Here’s the full code (skipping the nucleotideList definition)

module DNA (nucleotideCounts, Nucleotide(..)) where

import Data.Map (Map, fromList, adjust)

data Nucleotide = A | C | G | T deriving (Eq, Ord, Show)

char2nuc :: Char -> Either Char Nucleotide
char2nuc 'A' = Right A
char2nuc 'C' = Right C
char2nuc 'G' = Right G
char2nuc 'T' = Right T
char2nuc x = Left x

count :: [Nucleotide] -> Map Nucleotide Int
count = foldr (adjust succ) basemap
    where basemap = fromList [(A, 0), (C, 0), (G, 0), (T, 0)]

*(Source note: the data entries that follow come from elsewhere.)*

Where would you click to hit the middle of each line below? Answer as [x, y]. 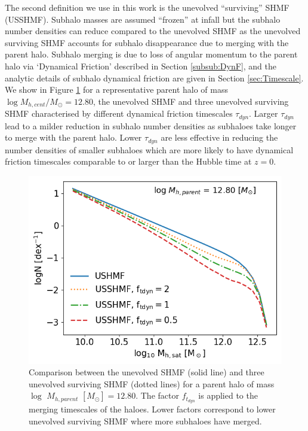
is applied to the [228, 395]
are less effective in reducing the [219, 137]
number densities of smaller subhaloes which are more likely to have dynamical [149, 149]
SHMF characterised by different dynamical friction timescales [119, 113]
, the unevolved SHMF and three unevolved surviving [191, 101]
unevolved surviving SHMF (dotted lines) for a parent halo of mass [152, 383]
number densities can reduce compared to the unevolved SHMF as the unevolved [153, 31]
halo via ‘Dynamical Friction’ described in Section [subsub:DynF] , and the [141, 66]
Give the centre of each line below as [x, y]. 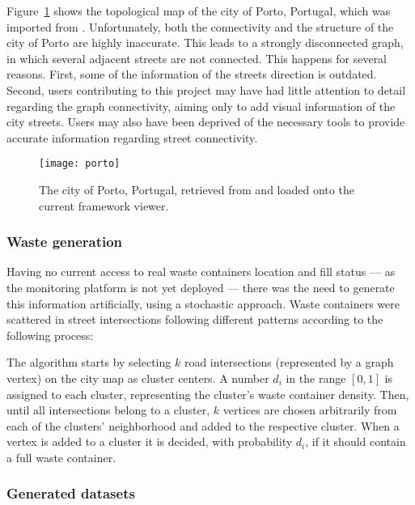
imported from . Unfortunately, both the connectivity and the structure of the [200, 26]
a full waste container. [61, 457]
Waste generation [65, 242]
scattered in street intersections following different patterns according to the [195, 319]
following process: [50, 335]
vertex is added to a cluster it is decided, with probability [150, 441]
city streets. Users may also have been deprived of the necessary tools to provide [206, 122]
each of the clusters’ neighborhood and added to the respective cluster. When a [203, 425]
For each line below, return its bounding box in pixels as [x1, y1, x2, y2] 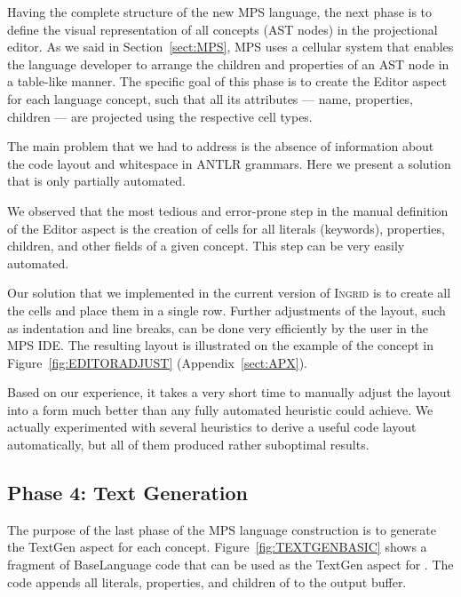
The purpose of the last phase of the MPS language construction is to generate [7, 520, 436, 538]
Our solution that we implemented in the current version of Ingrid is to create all [7, 283, 451, 302]
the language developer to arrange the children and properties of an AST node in [7, 54, 449, 73]
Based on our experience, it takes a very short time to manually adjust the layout [7, 383, 451, 402]
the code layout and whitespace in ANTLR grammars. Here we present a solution [7, 154, 451, 172]
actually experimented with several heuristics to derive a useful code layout [7, 418, 417, 436]
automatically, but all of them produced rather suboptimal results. [7, 435, 370, 454]
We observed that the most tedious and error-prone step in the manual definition [7, 201, 449, 219]
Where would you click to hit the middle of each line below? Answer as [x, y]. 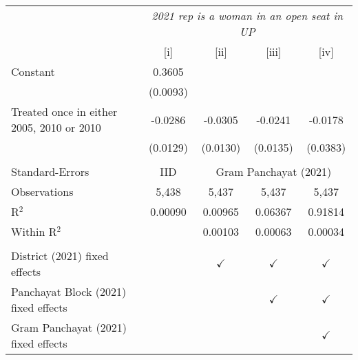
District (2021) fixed [60, 256]
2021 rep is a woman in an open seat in [248, 16]
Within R [34, 231]
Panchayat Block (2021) [69, 291]
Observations [42, 191]
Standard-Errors [50, 171]
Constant [33, 71]
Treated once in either [64, 111]
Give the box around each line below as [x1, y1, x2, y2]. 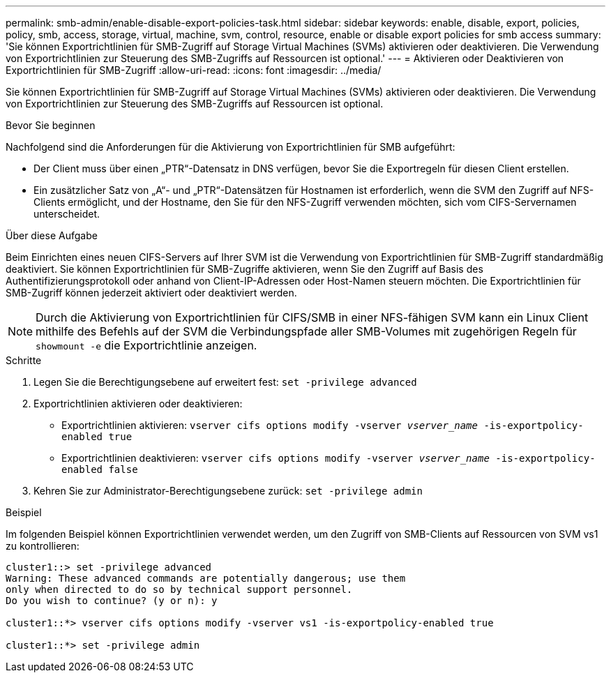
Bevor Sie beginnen [6, 119, 96, 131]
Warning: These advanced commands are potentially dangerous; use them [6, 573, 406, 584]
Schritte [6, 354, 42, 366]
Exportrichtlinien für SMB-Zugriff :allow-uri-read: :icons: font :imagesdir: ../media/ [6, 64, 382, 76]
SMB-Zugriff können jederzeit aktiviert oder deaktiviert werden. [6, 287, 297, 299]
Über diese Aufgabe [6, 229, 98, 241]
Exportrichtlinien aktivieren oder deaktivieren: [33, 398, 243, 409]
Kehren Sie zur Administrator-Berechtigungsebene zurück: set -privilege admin [33, 485, 423, 497]

nucleotideCounts :: String -> Either Char (Map Nucleotide Int)
nucleotideCounts s = count <$> mapM char2nuc s

Now, you might be wondering: what happens if mapM char2nuc s returns a Left Char and we apply fmap count to that? count doesn’t expect a Char! Well, applying fmap (or <$>) to Left a is the same as applying fmap to Nothing: you get back what you started with. Try it out.

> fmap (*2) (Right 3)
Right 6

> fmap (*2) (Left 3)
Left 3

This might seem a bit like magic, but it’s really just the way that Either a implements fmap: the implementation is here (search for fmap).

As I mentioned in the beginning, this article is the first of a 3-part series. In Part 2, I’ll try to demystify the magic behind sequence and mapM and in Part 3 I’ll compare solutions to this problem in C++ and Rust.